## Excerpts from a dataset:
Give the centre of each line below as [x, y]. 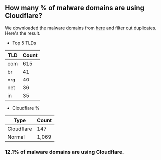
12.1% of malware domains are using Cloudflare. [65, 152]
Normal [16, 137]
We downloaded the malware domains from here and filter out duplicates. [81, 28]
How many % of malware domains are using [75, 8]
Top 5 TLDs [24, 43]
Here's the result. [23, 33]

## What you have to do:
A count is needed of the lines in this data that contain "malware"; give the number and no other text.

## Response to this task:
3